CALGARY, ALBERTA--(Marketwire - April 26, 2011) - Azabache Energy Inc. ("Azabache" or the "Company") (News - Market indicators) announces that it has entered into an agreement for a private placement financing (the "Offering") on a "commercially reasonable efforts" basis with a syndicate of agents co-led by Toll Cross Securities Inc., Canaccord Genuity Corp., and FirstEnergy Capital Corp. and including Fraser MacKenzie Limited (collectively, the "Agents"). The Offering will consist of up to 27,275,455 common shares ("Common Shares") in the capital of the Company for gross proceeds of approximately $15,001,500 to be issued at a price of $0.55 per Common Share. The Agents will also have the option of increasing the size of the Offering by an additional 15% (the "Over-Allotment Option").
The Company has agreed to pay the Agents a 6% cash commission upon the closing of the Offering, as well as to reimburse the Agents for their expenses.
Closing of the Offering is expected to occur on May 12, 2011, or such earlier or later date as the Agents and the Company may determine. Closing of the Offering is subject to receipt of all necessary regulatory approval. The Common Shares issued pursuant to the Offering will be subject to a hold period of four months from the closing of the Offering.
The net proceeds of the Offering (as well as any proceeds from the Over-Allotment Option, if exercised by the Agents) will be used for exploration activities in Colombia and Argentina, as well as for general working capital.
The Company is also pleased to announce that Mr. Vincent Chahley has agreed to join the board of directors of the Company. Mr. Chahley brings extensive capital markets expertise to Azabache with over 25 years Investment Banking experience in the oil and gas sector with FirstEnergy Capital Corp., Tristone Capital Inc., RBC Capital Markets and Burns Fry. Mr Chahley has also served on several boards of both public and private oil and gas companies.

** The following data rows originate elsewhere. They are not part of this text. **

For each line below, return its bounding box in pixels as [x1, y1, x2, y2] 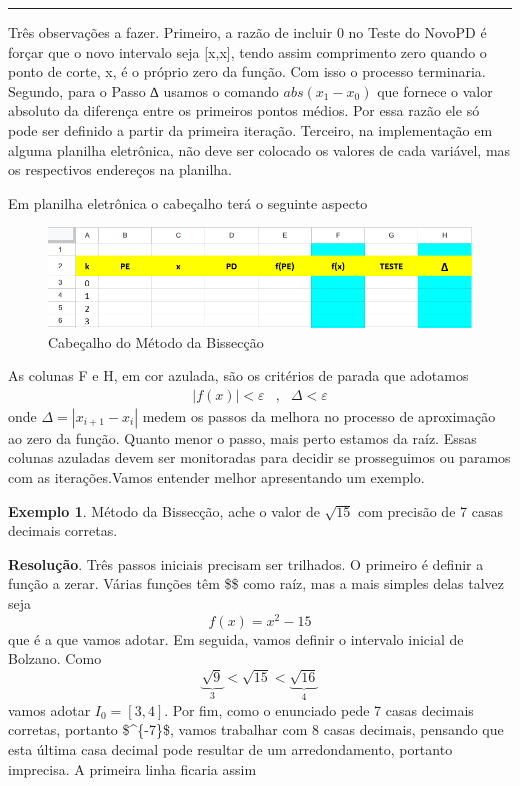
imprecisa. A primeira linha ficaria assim [8, 758, 257, 779]
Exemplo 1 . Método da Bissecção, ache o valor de [8, 500, 320, 521]
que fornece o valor [377, 80, 493, 101]
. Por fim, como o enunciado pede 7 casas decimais [164, 699, 474, 720]
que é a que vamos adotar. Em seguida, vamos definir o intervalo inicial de [8, 628, 464, 649]
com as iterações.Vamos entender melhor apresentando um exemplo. [8, 467, 425, 488]
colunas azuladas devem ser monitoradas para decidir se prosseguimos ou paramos [8, 447, 511, 468]
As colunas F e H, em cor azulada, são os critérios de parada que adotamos [8, 365, 469, 386]
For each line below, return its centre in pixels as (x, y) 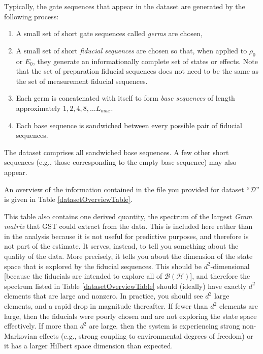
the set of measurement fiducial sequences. (82, 81)
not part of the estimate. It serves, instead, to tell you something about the (121, 246)
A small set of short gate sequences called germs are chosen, (109, 33)
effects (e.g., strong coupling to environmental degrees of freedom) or (146, 335)
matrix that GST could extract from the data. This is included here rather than (128, 226)
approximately (38, 108)
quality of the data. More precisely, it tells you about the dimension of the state (128, 256)
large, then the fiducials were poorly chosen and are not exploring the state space (130, 316)
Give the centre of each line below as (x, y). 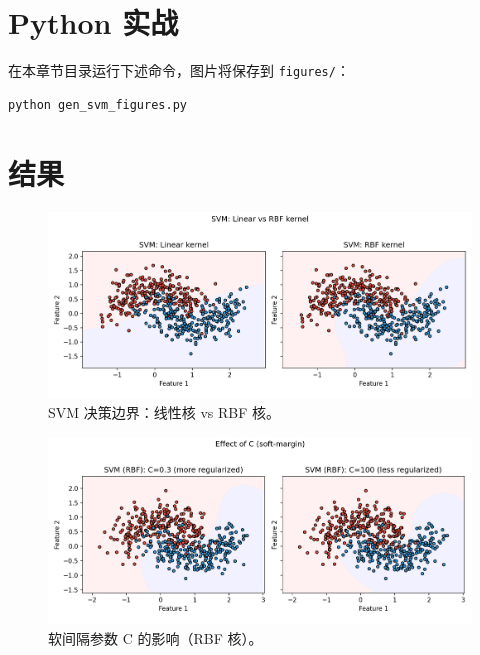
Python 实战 (93, 22)
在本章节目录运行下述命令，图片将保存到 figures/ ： (179, 70)
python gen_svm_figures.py (97, 104)
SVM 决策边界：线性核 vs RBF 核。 (164, 412)
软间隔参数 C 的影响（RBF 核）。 (155, 637)
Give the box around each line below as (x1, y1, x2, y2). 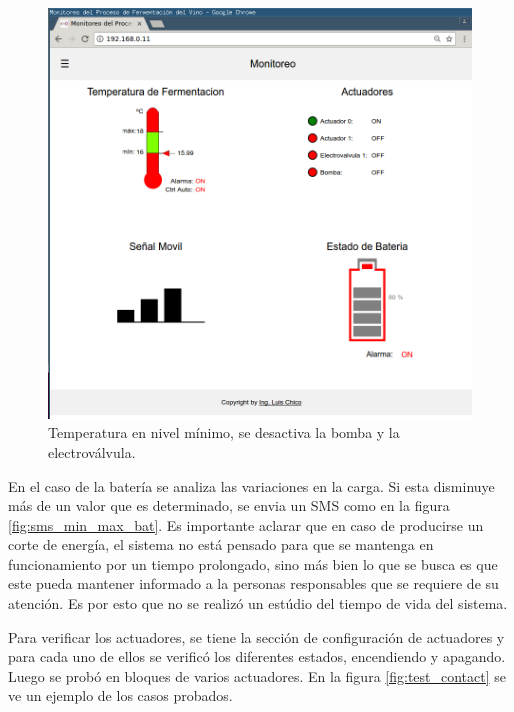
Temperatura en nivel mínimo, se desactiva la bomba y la (48, 422, 400, 443)
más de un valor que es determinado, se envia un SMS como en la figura (8, 495, 450, 516)
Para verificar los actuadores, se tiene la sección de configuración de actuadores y (8, 626, 505, 647)
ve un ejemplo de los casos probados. (8, 685, 233, 706)
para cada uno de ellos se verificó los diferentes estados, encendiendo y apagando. (8, 646, 506, 667)
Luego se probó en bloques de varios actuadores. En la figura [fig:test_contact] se (8, 665, 507, 686)
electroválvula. (48, 441, 136, 462)
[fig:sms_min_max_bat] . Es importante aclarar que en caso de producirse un (8, 514, 484, 535)
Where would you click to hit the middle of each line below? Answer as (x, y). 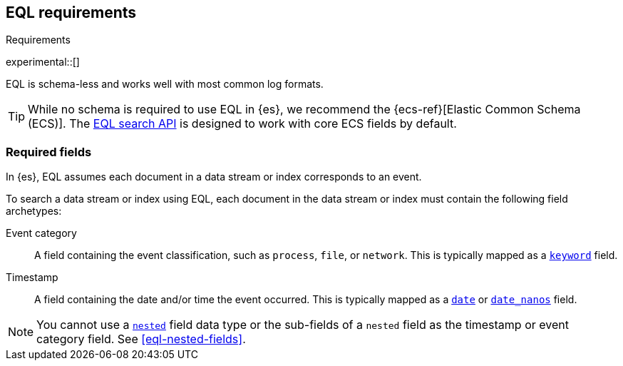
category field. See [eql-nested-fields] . (141, 339)
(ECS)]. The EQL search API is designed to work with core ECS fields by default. (242, 124)
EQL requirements (71, 12)
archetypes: (34, 211)
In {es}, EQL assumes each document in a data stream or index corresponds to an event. (214, 177)
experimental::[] (43, 62)
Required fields (49, 152)
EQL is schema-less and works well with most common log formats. (165, 84)
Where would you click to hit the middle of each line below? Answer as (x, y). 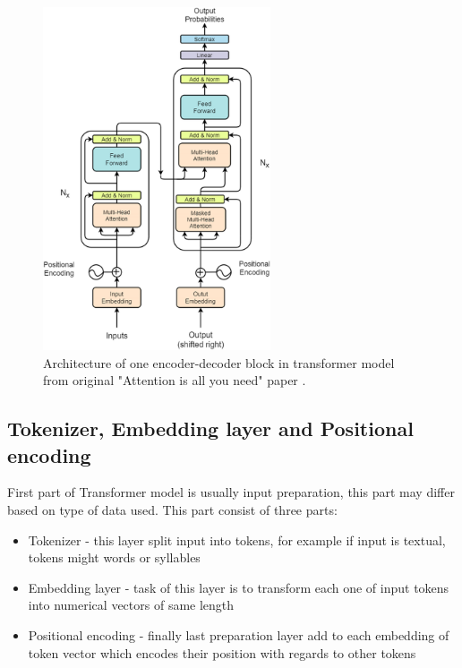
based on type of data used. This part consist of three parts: (172, 510)
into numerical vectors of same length (131, 605)
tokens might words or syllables (114, 557)
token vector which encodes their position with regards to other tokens (222, 652)
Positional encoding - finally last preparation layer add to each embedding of (239, 635)
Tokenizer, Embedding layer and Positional (210, 428)
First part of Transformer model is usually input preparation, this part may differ (231, 492)
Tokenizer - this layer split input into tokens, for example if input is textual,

For further information on Azabache please visit the Company's website at www.azaenergy.com.
This press release contains forward-looking statements. More particularly, this press release contains statements concerning the anticipated timing for the closing of the Offering. The forward-looking statements contained in this document are based on certain key expectations and assumptions made by Azabache, including with respect to the anticipated timing for closing the Offering. Although Azabache believes that the expectations and assumptions on which the forward-looking statements are based are reasonable, undue reliance should not be placed on the forward-looking statements because Azabache can give no assurance that they will prove to be correct. Since forward-looking statements address future events and conditions, by their very nature they involve inherent risks and uncertainties. Actual results could differ materially from those currently anticipated due to a number of factors and risks. These include, but are not limited to, the failure to obtain necessary regulatory approvals, risks associated with the oil and gas industry in general (e.g., operational risks in development, exploration and production; delays or changes in plans with respect to exploration or development projects or capital expenditures; the uncertainty of reserve estimates; the uncertainty of estimates and projections relating to production, costs and expenses, and health, safety and environmental risks), commodity price and exchange rate fluctuations. The forward-looking statements contained in this document are made as of the date hereof and Azabache undertakes no obligation to update publicly or revise any forward-looking statements or information, whether as a result of new information, future events or otherwise, unless so required by applicable securities laws.
This press release shall not constitute an offer to sell or the solicitation of an offer to buy nor shall there be any sale of the securities in any state in which such offer, solicitation or sale would be unlawful. The securities have not been registered under the United States Securities Act of 1933, as amended, and may not be offered or sold in the United States absent registration or an applicable exemption from registration requirements.
Neither the TSX Venture Exchange nor its regulation services provider (as that term is defined in the policies of the TSX Venture Exchange) accepts responsibility for the adequacy or accuracy of this release.